───── Source data ─────

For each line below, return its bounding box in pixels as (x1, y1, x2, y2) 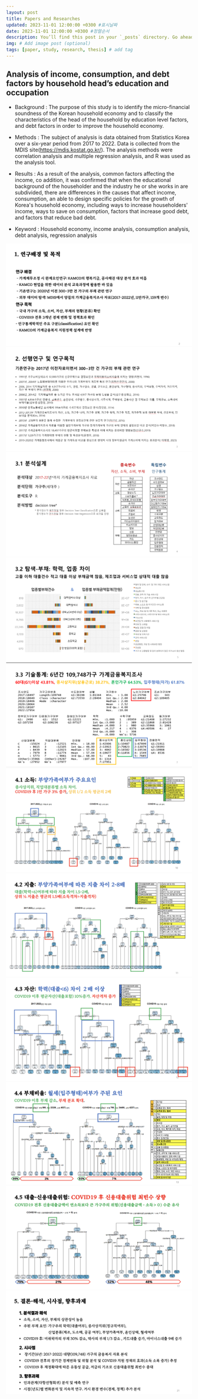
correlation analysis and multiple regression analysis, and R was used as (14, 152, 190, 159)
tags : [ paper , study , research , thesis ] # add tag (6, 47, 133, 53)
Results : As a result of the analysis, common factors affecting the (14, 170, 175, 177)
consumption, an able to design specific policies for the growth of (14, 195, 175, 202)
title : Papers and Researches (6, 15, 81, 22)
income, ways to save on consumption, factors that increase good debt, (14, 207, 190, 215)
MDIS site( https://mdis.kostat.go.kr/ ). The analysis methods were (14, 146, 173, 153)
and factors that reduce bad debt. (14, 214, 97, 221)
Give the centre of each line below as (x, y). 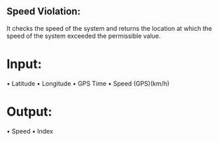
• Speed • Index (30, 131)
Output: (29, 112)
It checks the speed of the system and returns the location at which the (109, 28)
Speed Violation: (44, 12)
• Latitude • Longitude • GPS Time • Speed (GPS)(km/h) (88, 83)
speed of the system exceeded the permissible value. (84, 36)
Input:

─────

◆ Work order
Without copying any images, transcribe the records exactly as they stand.

◆ Problem solution
For each line below, return its bounding box in pixels as (x1, y1, x2, y2) 
correlation analysis and multiple regression analysis, and R was used as (14, 152, 190, 159)
tags : [ paper , study , research , thesis ] # add tag (6, 47, 133, 53)
Results : As a result of the analysis, common factors affecting the (14, 170, 175, 177)
consumption, an able to design specific policies for the growth of (14, 195, 175, 202)
title : Papers and Researches (6, 15, 81, 22)
income, ways to save on consumption, factors that increase good debt, (14, 207, 190, 215)
MDIS site( https://mdis.kostat.go.kr/ ). The analysis methods were (14, 146, 173, 153)
and factors that reduce bad debt. (14, 214, 97, 221)
Give the centre of each line below as (x, y). 
• Speed • Index (30, 131)
Output: (29, 112)
It checks the speed of the system and returns the location at which the (109, 28)
Speed Violation: (44, 12)
• Latitude • Longitude • GPS Time • Speed (GPS)(km/h) (88, 83)
speed of the system exceeded the permissible value. (84, 36)
Input:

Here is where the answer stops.